Libyan consulting firm

Qabas Consulting & Training, formerly Qabas Scientific for Consultancy and Training, is a Libyan consulting firm headquartered in Tripoli, Libya. Founded in 1994, it advises public- and private-sector clients on operations, risk, strategy, and training, and is regarded as the largest consulting practice in Libya. The firm serves clients across Europe, Middle East and Africa (EMEA) region, with a particular focus on North Africa, and employs more than 200 people.

==History==
===Early years===
In the aftermath of United Nations Security Council Resolution 748 of 1992, which prompted most foreign consultancies to withdraw from Libya, Qabas Scientific for Consultancy and Training (القبس العلمية للاستشارات والتدريب) was founded in 1994 to address the acute shortage of technical expertise in the country's oil and gas sector. During its early years, the firm concentrated on advisory services and capacity-building for the National Oil Corporation (NOC; المؤسسة الوطنية للنفط), and its subsidiaries.

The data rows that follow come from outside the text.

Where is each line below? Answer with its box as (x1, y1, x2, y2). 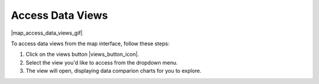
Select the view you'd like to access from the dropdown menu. (25, 59, 178, 66)
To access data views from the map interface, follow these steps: (11, 40, 170, 47)
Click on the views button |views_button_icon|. (25, 51, 139, 58)
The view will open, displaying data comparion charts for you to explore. (25, 68, 202, 75)
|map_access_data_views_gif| (11, 29, 83, 36)
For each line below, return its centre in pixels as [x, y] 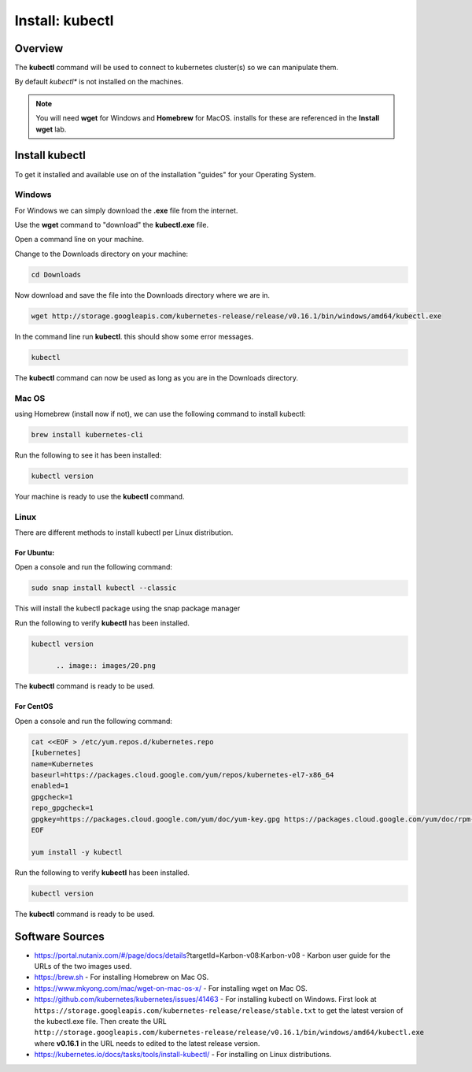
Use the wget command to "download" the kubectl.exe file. [111, 225]
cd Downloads [56, 274]
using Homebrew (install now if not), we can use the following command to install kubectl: [160, 414]
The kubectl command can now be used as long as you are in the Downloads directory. [157, 377]
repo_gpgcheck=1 [63, 808]
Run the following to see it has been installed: [88, 455]
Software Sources [60, 936]
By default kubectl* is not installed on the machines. [99, 82]
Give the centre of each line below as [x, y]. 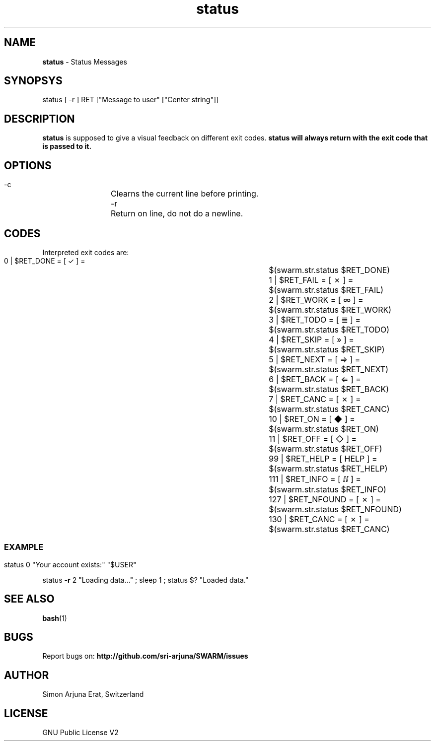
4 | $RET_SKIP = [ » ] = [311, 339]
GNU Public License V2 [80, 733]
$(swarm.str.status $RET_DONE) [329, 270]
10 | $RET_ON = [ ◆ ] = [312, 419]
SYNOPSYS [33, 81]
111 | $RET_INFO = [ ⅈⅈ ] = [315, 479]
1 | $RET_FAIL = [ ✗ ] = [311, 280]
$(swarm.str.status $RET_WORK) [330, 309]
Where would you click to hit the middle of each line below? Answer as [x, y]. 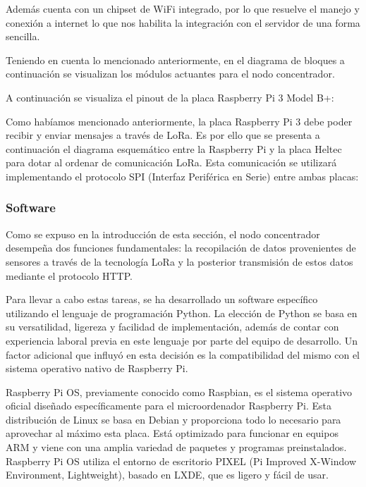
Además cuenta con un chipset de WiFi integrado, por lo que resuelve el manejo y [183, 8]
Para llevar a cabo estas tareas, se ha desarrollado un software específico [162, 299]
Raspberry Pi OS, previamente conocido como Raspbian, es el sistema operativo [179, 392]
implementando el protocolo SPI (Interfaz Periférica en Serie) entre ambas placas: [182, 176]
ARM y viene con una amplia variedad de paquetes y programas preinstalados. [176, 447]
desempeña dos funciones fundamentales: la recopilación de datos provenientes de [181, 248]
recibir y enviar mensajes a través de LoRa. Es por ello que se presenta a [163, 135]
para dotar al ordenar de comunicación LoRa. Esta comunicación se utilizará [171, 162]
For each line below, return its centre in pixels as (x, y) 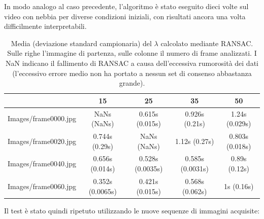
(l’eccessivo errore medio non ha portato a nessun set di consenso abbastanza (132, 73)
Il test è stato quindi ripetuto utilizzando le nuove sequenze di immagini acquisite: (132, 210)
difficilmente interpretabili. (45, 26)
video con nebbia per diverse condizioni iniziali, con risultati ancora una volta (125, 16)
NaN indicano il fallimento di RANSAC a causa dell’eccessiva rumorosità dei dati (132, 63)
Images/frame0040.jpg (42, 163)
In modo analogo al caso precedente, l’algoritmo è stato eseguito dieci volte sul (126, 6)
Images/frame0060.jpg (42, 186)
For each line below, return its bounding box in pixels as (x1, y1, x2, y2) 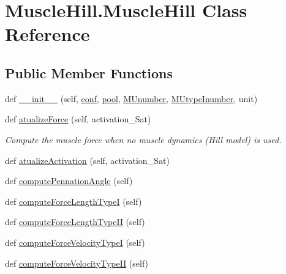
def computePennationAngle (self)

===International expansion===
During the early 2000s the firm extended its operations beyond Libya. In Algeria it advised Sonatrach (سوناطراك; Société nationale pour la recherche, la production, le transport, la transformation et la commercialisation des hydrocarbures) on capacity building and quality-management systems. It then entered the Nigerian market through NAOC, a subsidiary of its Libyan client Agip, assisting with the implementation of international operating standards. Subsequent projects across North Africa and The Sahel Region expanded its regional presence.

===Diversification amidst national turbulence===
The First Libyan Civil War (15 February – 23 October 2011) severely disrupted the national economy, prompting Qabas to further diversify its focus beyond hydrocarbons. Between 2011 and 2019 the firm deepened its advisory expertise in aviation, construction, finance, healthcare, intellectual property, media, technology, and telecommunications, while also strengthening its specialist units in actuarial services, digital transformation, regulatory compliance, risk management and corporate restructuring.

===Recent developments===
In the 2020s Qabas formalised regional partnerships with several Fortune Global 500 companies, including Oracle Corporation, an American multinational computer technology company headquartered in Austin, Texas; Amazon Web Services (AWS), a subsidiary of Amazon that provides on-demand cloud computing platforms and APIs to individuals, companies, and governments, on a pay-as-you-go basis; and Microsoft, an American technology conglomerate headquartered in Redmond, Washington.

In 2025 it launched the "It Should Be Libyan" campaign, aimed at increasing local participation in the national oil and gas sector and supporting Libya's target of producing two million barrels of oil per day. The campaign reportedly generated more than 25 million online impressions.